» **YOUR TASK**:
Would you copy out each line of the records below that includes the word "details"?

» **PROVIDED RECORDS**:
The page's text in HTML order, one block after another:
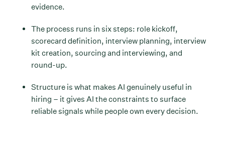
evidence.
The process runs in six steps: role kickoff,
scorecard definition, interview planning, interview
kit creation, sourcing and interviewing, and
round-up.
Structure is what makes AI genuinely useful in
hiring – it gives AI the constraints to surface
reliable signals while people own every decision.
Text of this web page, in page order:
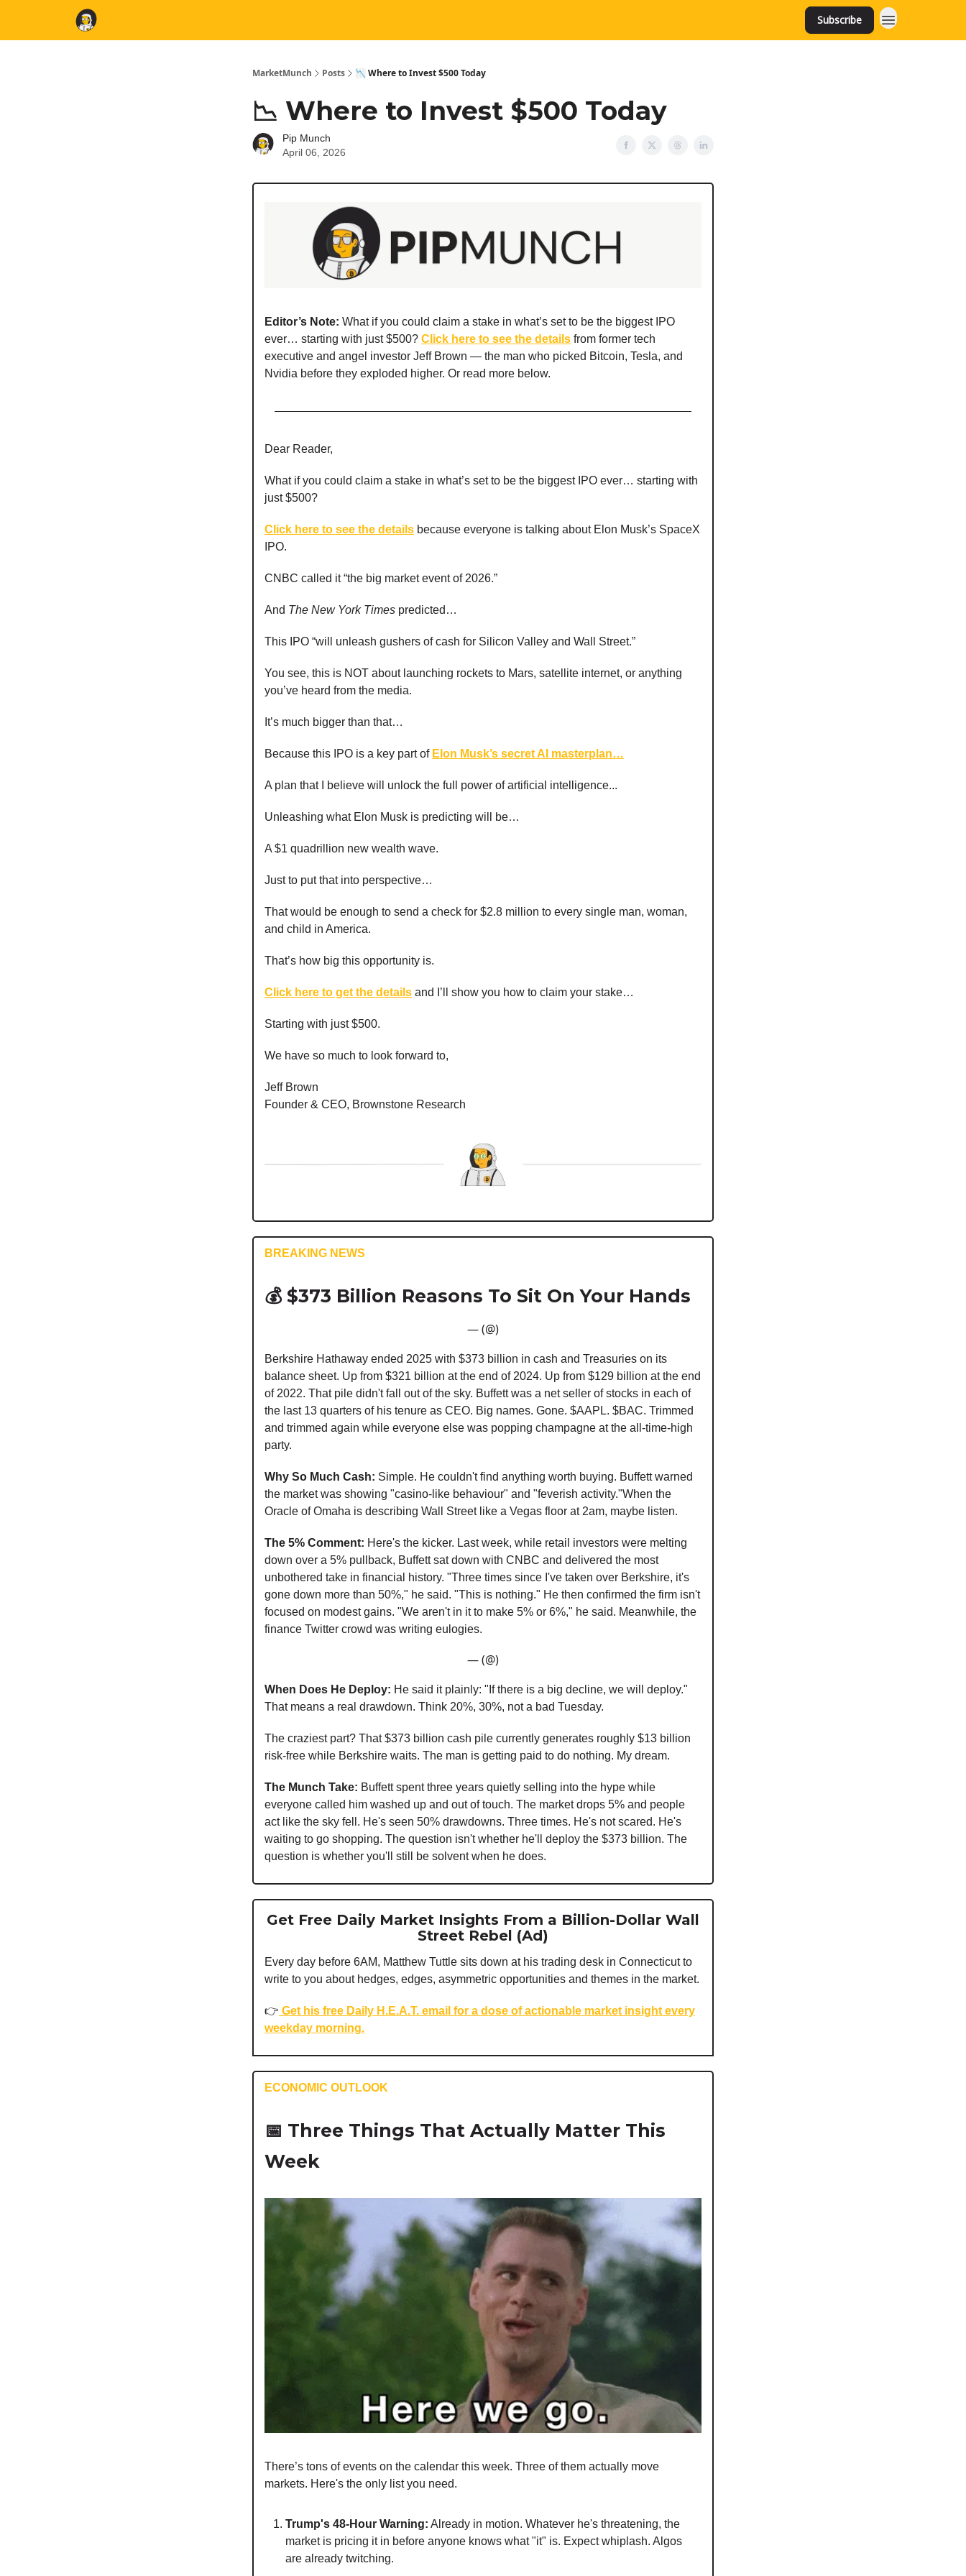
Subscribe
MarketMunch Posts 📉 Where to Invest $500 Today
📉 Where to Invest $500 Today
Pip Munch
April 06, 2026
Editor’s Note: What if you could claim a stake in what’s set to be the biggest IPO
ever… starting with just $500? Click here to see the details from former tech
executive and angel investor Jeff Brown — the man who picked Bitcoin, Tesla, and
Nvidia before they exploded higher. Or read more below.
Dear Reader,
What if you could claim a stake in what’s set to be the biggest IPO ever… starting with
just $500?
Click here to see the details because everyone is talking about Elon Musk’s SpaceX
IPO.
CNBC called it “the big market event of 2026.”
And The New York Times predicted…
This IPO “will unleash gushers of cash for Silicon Valley and Wall Street.”
You see, this is NOT about launching rockets to Mars, satellite internet, or anything
you’ve heard from the media.
It’s much bigger than that…
Because this IPO is a key part of Elon Musk’s secret AI masterplan…
A plan that I believe will unlock the full power of artificial intelligence...
Unleashing what Elon Musk is predicting will be…
A $1 quadrillion new wealth wave.
Just to put that into perspective…
That would be enough to send a check for $2.8 million to every single man, woman,
and child in America.
That’s how big this opportunity is.
Click here to get the details and I’ll show you how to claim your stake…
Starting with just $500.
We have so much to look forward to,
Jeff Brown
Founder & CEO, Brownstone Research
BREAKING NEWS
💰 $373 Billion Reasons To Sit On Your Hands
— (@)
Berkshire Hathaway ended 2025 with $373 billion in cash and Treasuries on its
balance sheet. Up from $321 billion at the end of 2024. Up from $129 billion at the end
of 2022. That pile didn't fall out of the sky. Buffett was a net seller of stocks in each of
the last 13 quarters of his tenure as CEO. Big names. Gone. $AAPL. $BAC. Trimmed
and trimmed again while everyone else was popping champagne at the all-time-high
party.
Why So Much Cash: Simple. He couldn't find anything worth buying. Buffett warned
the market was showing "casino-like behaviour" and "feverish activity."When the
Oracle of Omaha is describing Wall Street like a Vegas floor at 2am, maybe listen.
The 5% Comment: Here's the kicker. Last week, while retail investors were melting
down over a 5% pullback, Buffett sat down with CNBC and delivered the most
unbothered take in financial history. "Three times since I've taken over Berkshire, it's
gone down more than 50%," he said. "This is nothing." He then confirmed the firm isn't
focused on modest gains. "We aren't in it to make 5% or 6%," he said. Meanwhile, the
finance Twitter crowd was writing eulogies.
— (@)
When Does He Deploy: He said it plainly: "If there is a big decline, we will deploy."
That means a real drawdown. Think 20%, 30%, not a bad Tuesday.
The craziest part? That $373 billion cash pile currently generates roughly $13 billion
risk-free while Berkshire waits. The man is getting paid to do nothing. My dream.
The Munch Take: Buffett spent three years quietly selling into the hype while
everyone called him washed up and out of touch. The market drops 5% and people
act like the sky fell. He's seen 50% drawdowns. Three times. He's not scared. He's
waiting to go shopping. The question isn't whether he'll deploy the $373 billion. The
question is whether you'll still be solvent when he does.
Get Free Daily Market Insights From a Billion-Dollar Wall
Street Rebel (Ad)
Every day before 6AM, Matthew Tuttle sits down at his trading desk in Connecticut to
write to you about hedges, edges, asymmetric opportunities and themes in the market.
👉️ Get his free Daily H.E.A.T. email for a dose of actionable market insight every
weekday morning.
ECONOMIC OUTLOOK
📅 Three Things That Actually Matter This
Week
There’s tons of events on the calendar this week. Three of them actually move
markets. Here's the only list you need.
Trump's 48-Hour Warning: Already in motion. Whatever he's threatening, the
market is pricing it in before anyone knows what "it" is. Expect whiplash. Algos
are already twitching.
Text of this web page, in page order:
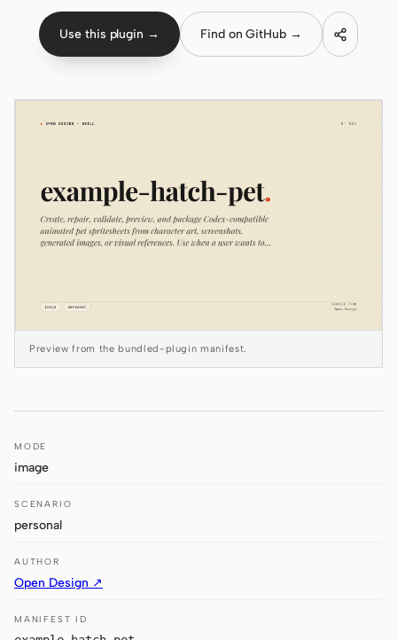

» **FINISHED EXERCISE**:
ever… starting with just $500? Click here to see the details from former tech
Click here to see the details because everyone is talking about Elon Musk’s SpaceX
Click here to get the details and I’ll show you how to claim your stake…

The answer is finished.